Ce n'est qu'il y a quelques semaines que j'ai appris le décès de Ladislaw Muska. Je le savais mal portant depuis plusieurs années, et il avait été contraint, de ce fait, de cesser son activité d'hybrideur d'iris. Il fut l'un des premiers iridophiles d'Europe de l'Est avc qui j'ai correspondu et nos échanges épistolaires ont duré de nombreuses années, à cheval sur la fin de l'ère communiste dans son pays et le début de la période démocratique. En fait nous n'avons jamais abordé ensemble le côté politique de l'affaire ; nos conversations portaient exclusivement sur des questions botaniques et horticoles.

C'est que pour pratiquer l’hybridation d’iris de l’autre côté du Rideau de Fer, entre 1960 et 1990, il fallait beaucoup d’humilité et beaucoup d’enthousiasme. Ladislaw Muska ne manquait ni de l’une ni de l’autre. Au début des années 1960 il avait terminé des études de chimie organique et disposait donc d’un bon bagage en matière de génétique, de biologie et de botanique. C’est avec cela qu’il s’est lancé dans l’hybridation des iris, une plante connue et appréciée de toujours dans sa Slovaquie natale. Son travail s'est immédiatement révélé méritoire : effectué dans des conditions matérielles élémentaires, avec presque aucun cultivar en provenance de l'Ouest, dans l'espace retreint d'un petit jardin populaire de banlieue, il a réussi à obtenir des iris très présentables, au point que le fameux jardin de Pruhonice, à Prague, s'en est procuré un certain nombre pour les exposer dans ses collections. Milan Blazek écrit lui-même : « Ils présentaient un réel intérêt pour la production de nos propres variétés. Parmi celles que nous avions à Pruhonice, nous en avions remarqué une vingtaine, notamment 'Carrara Lace' (1995), 'Alessandra' (1996) et 'Funny Bird' (1996), qui avaient une qualité de niveau international correspondant à ce qui se faisait de bien dans les années 1990."

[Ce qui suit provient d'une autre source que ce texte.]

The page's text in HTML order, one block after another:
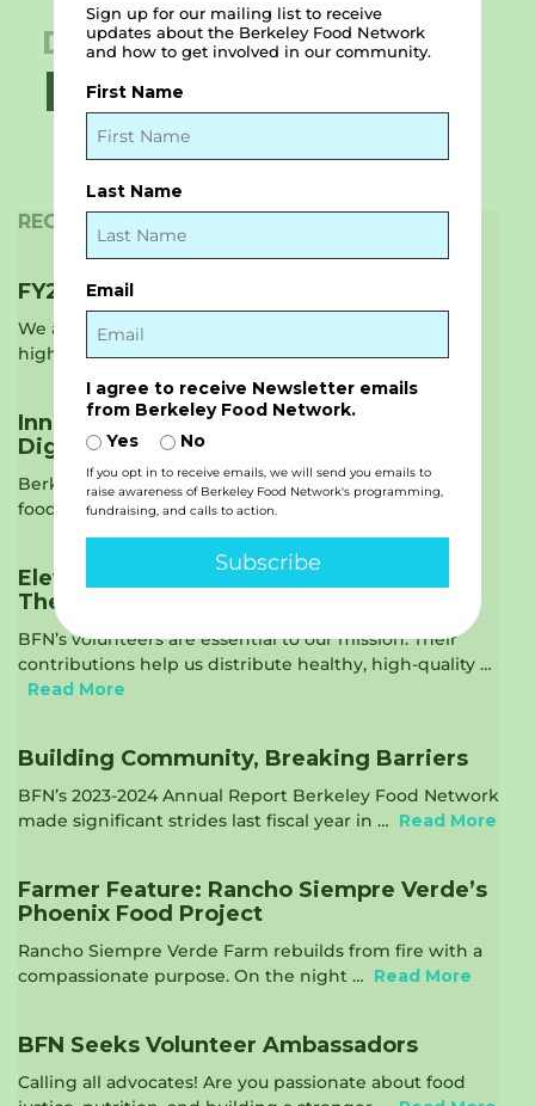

Ces bons résultats dénotaient un réel talent car il n’était pas facile de se procurer les variétés américaines de l’époque. Aussi travaillait-on à partir de variétés anciennes, acquises par la débrouille et le commerce parallèle. La démarche était par ailleurs intuitive et sentimentale : pas de programme précis, pas d’autre but que celui d’obtenir de nouveaux iris, les plus beaux possibles, tout simplement.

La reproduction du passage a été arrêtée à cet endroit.